As soon as I settled in the hotel room, I turned on the TV and saw Dick Cheney on screen. The Berlin Wall was being torn down!

Next morning, I devoured the Atlanta Journal-Constitution to get information about what was happening in Berlin. But then I had to do some work and asked the front desk staff how I could go to Decatur (I even couldn’t pronounce the place name). It was a day too hot for wearing a jacket. Tried to find the bus stop but after some time what I found was something like a “michishirube (道標).” On bus, I was the only one who was wearing a suit and a tie… Having managed to reach the Decatur company, the boss told me that there was no statistics I needed.

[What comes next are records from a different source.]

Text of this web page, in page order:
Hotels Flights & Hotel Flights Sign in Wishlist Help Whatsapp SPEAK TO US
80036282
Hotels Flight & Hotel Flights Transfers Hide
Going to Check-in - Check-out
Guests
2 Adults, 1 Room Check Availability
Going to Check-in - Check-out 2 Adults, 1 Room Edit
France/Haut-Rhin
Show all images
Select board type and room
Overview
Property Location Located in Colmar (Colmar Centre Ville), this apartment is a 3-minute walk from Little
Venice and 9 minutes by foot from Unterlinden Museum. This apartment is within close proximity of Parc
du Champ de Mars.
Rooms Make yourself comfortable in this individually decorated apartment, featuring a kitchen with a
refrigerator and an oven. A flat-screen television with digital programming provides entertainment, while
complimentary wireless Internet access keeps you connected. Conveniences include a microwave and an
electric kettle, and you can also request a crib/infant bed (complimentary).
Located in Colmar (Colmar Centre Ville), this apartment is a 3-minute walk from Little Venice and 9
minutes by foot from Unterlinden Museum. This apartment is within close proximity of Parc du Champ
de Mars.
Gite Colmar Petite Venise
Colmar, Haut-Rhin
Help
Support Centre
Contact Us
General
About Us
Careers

He probably lied but I had no way to enquire more. For the second half of the week, my boss joined me in Atlanta.

We flew to Topeka, Kansas, to do… I don’t remember what business we had there. The only thing I remember was to visit a primary school there to mingle with kids. And it was perhaps there where the boss said, observing the electrical work, “See, this looks like a ‘Heian Hakubutsukan (平安博物館).’”

From Topeka, we flew back to Atlanta during a thunder storm. It was a really scary flight. I saw purple thunder bolts down to the plane… In Atlanta, “I think” we met a Japanese man who was working at the commerce department of the state and another man who was perhaps a Japanese consulate staff.

After days in Atlanta, Topeka and again Atlanta, the boss and I went to Princeton, New Jersey, to see a business associate. Funnily, I really don’t remember anything about the business… We stayed at a lodge and went a nearby Japanese restaurant managed by a Taiwan man where no alcohol drink was available. We ordered the most expensive dinner set (funny sushi) and I went out to get some beer. Told it was only ten minutes to the nearest liquor store, I walked and walked… It was ten minutes by car!

We took a train at Trenton to go to NYC. Of course, we had no hotel reservation. My boss told me to try a hotel, near Penn Station, that looked like under renovation. There were vacancies and we stayed there. But it was the most interesting hotel! People staying there seemed all homeless and the shower room was like rubbles of concrete.

I really should have a digital camera to record the rest of my life.